### The problem
Look for the word "some" in the material below. Copy each line that has it.

### The data
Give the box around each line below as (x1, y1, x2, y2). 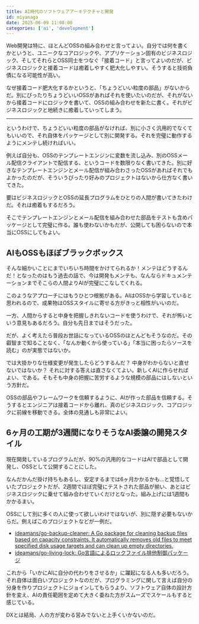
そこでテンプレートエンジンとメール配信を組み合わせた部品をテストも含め (6, 214, 188, 221)
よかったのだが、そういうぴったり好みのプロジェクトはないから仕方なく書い (6, 174, 193, 181)
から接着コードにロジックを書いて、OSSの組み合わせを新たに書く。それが (6, 99, 188, 106)
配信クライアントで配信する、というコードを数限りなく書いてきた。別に (11, 159, 188, 166)
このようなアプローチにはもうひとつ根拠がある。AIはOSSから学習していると (6, 292, 192, 299)
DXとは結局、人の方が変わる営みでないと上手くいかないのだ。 (6, 611, 159, 618)
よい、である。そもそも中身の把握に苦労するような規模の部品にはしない (6, 374, 182, 381)
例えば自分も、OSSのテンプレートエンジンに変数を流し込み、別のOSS (6, 152, 178, 159)
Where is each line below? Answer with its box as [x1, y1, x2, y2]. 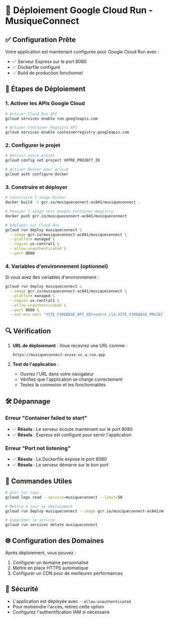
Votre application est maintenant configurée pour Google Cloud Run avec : [5, 49, 159, 54]
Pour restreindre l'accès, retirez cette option [12, 603, 104, 609]
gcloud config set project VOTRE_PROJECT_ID [5, 158, 100, 163]
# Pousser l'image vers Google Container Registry [5, 209, 114, 214]
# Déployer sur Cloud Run [5, 222, 59, 228]
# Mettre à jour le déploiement [5, 504, 73, 509]
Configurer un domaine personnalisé [12, 559, 89, 566]
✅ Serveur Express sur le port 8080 [12, 59, 87, 65]
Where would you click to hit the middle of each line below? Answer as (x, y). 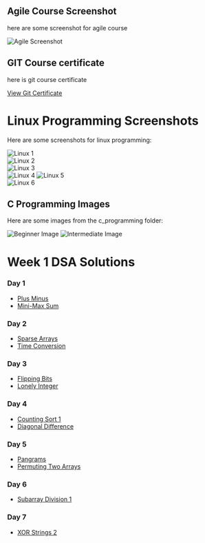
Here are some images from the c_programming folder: (85, 221)
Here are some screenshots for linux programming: (79, 140)
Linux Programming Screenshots (103, 121)
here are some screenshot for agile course (67, 28)
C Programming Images (58, 204)
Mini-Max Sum (38, 305)
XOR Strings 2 (37, 532)
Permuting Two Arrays (49, 467)
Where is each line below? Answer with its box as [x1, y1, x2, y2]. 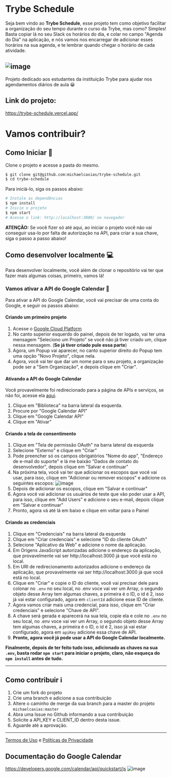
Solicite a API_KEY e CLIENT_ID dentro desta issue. [12, 717, 121, 723]
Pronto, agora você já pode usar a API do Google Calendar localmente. [12, 634, 165, 640]
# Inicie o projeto [5, 206, 47, 211]
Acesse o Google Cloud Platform [12, 326, 82, 331]
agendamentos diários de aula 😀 [5, 81, 75, 87]
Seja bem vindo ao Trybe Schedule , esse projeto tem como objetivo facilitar [5, 20, 166, 26]
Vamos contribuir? [5, 128, 86, 139]
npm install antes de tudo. [5, 655, 63, 661]
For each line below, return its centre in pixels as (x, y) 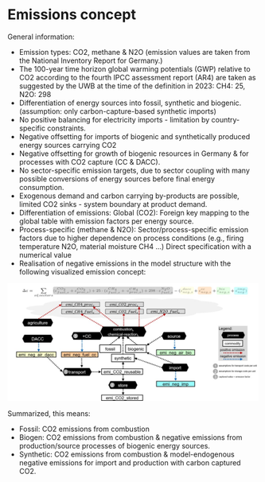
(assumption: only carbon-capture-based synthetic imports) (117, 111)
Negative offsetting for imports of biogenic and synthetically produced (134, 136)
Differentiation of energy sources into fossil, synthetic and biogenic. (130, 103)
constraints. (66, 128)
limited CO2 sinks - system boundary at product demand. (113, 204)
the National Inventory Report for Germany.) (91, 60)
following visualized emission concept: (82, 271)
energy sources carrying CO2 (68, 145)

### Task answer
Here are some images from the c_programming folder: (85, 221)
Here are some screenshots for linux programming: (79, 140)
here are some screenshot for agile course (67, 28)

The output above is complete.